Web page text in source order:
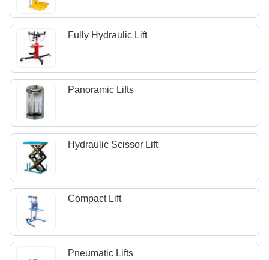
Fully Hydraulic Lift
Panoramic Lifts
Hydraulic Scissor Lift
Compact Lift
Pneumatic Lifts
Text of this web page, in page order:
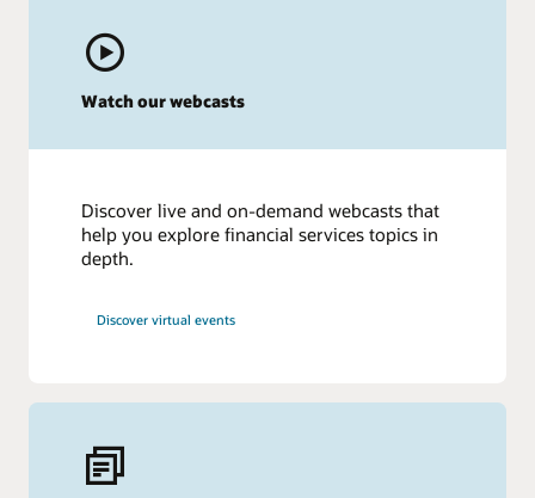
Watch our webcasts
Discover live and on-demand webcasts that
help you explore financial services topics in
depth.
Discover virtual events
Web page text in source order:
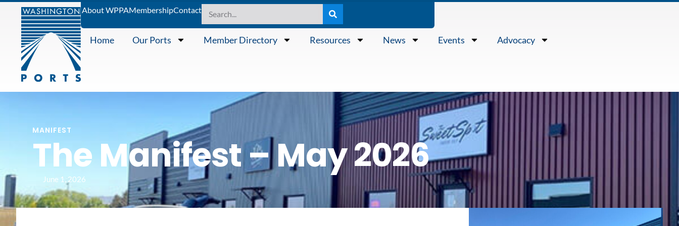
About WPPAMembershipContact
Home Our Ports Member Directory Resources News Events Advocacy
MANIFEST
The Manifest – May 2026
June 1, 2026
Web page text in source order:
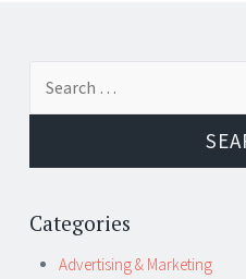
Post
navigation
Categories
Advertising & Marketing
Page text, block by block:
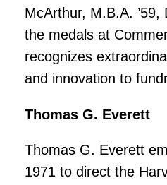
McArthur, M.B.A.
the medals at
recognizes
and innovation to
Thomas G. Everett
Thomas G. Everett
1971 to direct the
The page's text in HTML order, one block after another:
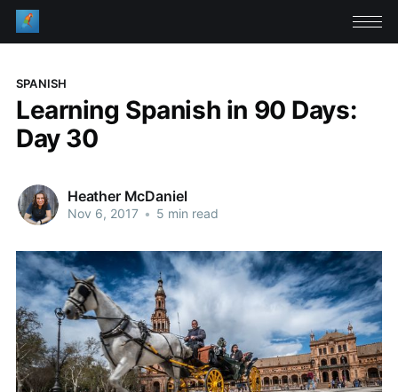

----

→ EXERCISE GOAL: Retype exactly the lines from the one containing "Page text, block" through the last line of the records above, both included, and leave out any pictures.

→ YOUR RESPONSE:
Page text, block by block:
McArthur, M.B.A.
the medals at
recognizes
and innovation to
Thomas G. Everett
Thomas G. Everett
1971 to direct the
The page's text in HTML order, one block after another:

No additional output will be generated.